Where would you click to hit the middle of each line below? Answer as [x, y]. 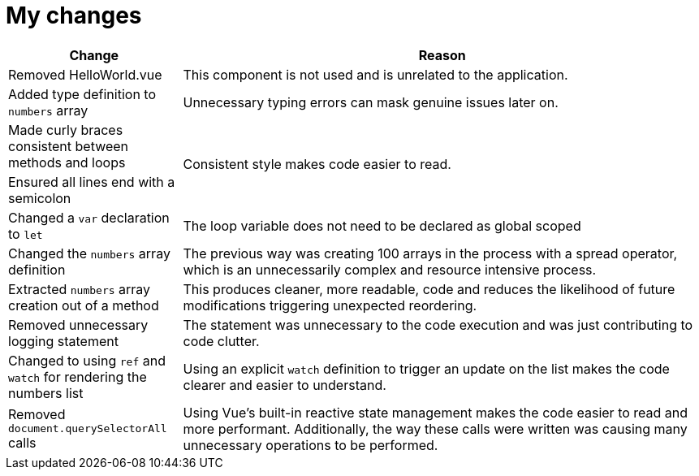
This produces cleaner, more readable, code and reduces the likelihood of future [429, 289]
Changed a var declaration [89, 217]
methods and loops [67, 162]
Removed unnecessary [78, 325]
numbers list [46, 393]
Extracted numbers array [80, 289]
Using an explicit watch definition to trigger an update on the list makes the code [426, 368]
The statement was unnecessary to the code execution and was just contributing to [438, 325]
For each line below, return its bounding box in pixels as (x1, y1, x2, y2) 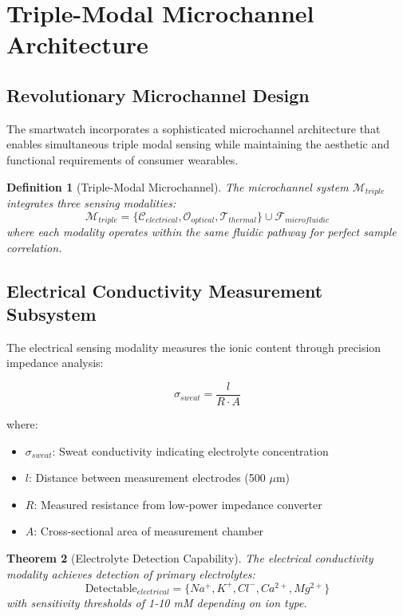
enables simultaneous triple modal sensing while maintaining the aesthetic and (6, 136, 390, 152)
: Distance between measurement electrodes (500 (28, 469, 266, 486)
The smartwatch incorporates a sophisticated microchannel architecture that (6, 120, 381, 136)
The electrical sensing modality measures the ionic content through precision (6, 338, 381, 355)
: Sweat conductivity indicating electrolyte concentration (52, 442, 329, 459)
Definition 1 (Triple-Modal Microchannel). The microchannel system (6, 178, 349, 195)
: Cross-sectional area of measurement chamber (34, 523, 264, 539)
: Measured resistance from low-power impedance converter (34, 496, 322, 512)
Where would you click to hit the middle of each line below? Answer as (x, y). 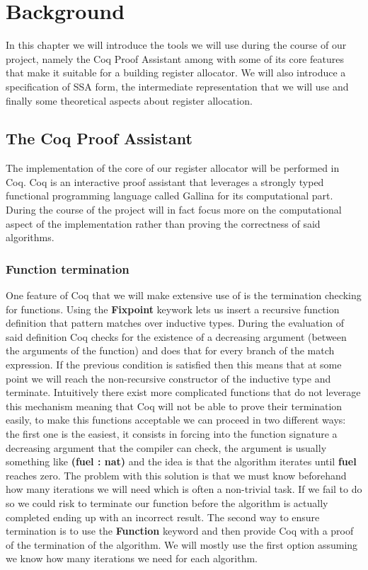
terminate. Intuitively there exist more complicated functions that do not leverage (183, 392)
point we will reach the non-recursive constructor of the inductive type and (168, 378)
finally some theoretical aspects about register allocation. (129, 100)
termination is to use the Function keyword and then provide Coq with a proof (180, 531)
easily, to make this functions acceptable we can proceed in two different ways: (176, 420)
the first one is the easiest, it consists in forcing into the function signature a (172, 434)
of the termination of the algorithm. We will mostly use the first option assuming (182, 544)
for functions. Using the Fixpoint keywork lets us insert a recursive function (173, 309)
::::
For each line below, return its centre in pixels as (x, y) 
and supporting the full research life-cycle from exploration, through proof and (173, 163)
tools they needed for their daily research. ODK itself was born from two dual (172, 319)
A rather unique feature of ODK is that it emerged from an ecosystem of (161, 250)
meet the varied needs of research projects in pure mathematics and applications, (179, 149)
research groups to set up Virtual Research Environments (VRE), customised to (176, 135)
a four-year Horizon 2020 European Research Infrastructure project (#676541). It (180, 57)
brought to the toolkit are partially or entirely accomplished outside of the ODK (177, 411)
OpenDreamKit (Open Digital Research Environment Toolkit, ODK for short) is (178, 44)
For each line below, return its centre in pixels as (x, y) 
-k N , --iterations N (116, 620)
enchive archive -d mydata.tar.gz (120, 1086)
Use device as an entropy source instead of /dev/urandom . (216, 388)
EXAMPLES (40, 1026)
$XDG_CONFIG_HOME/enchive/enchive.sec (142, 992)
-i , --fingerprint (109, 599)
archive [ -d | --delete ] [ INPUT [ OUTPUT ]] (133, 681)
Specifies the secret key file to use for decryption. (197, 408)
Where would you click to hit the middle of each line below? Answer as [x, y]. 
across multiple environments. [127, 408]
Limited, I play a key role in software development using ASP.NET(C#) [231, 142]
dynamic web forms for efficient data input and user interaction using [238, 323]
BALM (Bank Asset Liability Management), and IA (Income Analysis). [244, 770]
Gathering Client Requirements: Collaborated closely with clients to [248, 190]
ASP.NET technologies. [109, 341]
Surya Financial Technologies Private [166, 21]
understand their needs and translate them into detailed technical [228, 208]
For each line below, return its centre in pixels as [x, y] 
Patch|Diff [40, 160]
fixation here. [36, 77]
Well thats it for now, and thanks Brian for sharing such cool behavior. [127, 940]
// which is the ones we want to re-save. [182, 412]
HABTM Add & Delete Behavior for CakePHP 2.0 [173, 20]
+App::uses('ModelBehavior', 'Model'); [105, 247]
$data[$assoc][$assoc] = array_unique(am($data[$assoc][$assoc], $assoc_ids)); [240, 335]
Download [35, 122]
::::
**Exercise prompt:**
Retype the records above, but only those lines that fall between the line containing "A rather unique" and the line containing "BALM (Bank Asset", with both of those lines included, exactly as written.

**Answer to this problem:**
A rather unique feature of ODK is that it emerged from an ecosystem of (161, 250)
meet the varied needs of research projects in pure mathematics and applications, (179, 149)
research groups to set up Virtual Research Environments (VRE), customised to (176, 135)
a four-year Horizon 2020 European Research Infrastructure project (#676541). It (180, 57)
brought to the toolkit are partially or entirely accomplished outside of the ODK (177, 411)
OpenDreamKit (Open Digital Research Environment Toolkit, ODK for short) is (178, 44)
For each line below, return its centre in pixels as (x, y) 
-k N , --iterations N (116, 620)
enchive archive -d mydata.tar.gz (120, 1086)
Use device as an entropy source instead of /dev/urandom . (216, 388)
EXAMPLES (40, 1026)
$XDG_CONFIG_HOME/enchive/enchive.sec (142, 992)
-i , --fingerprint (109, 599)
archive [ -d | --delete ] [ INPUT [ OUTPUT ]] (133, 681)
Specifies the secret key file to use for decryption. (197, 408)
Where would you click to hit the middle of each line below? Answer as [x, y]. 
across multiple environments. [127, 408]
Limited, I play a key role in software development using ASP.NET(C#) [231, 142]
dynamic web forms for efficient data input and user interaction using [238, 323]
BALM (Bank Asset Liability Management), and IA (Income Analysis). [244, 770]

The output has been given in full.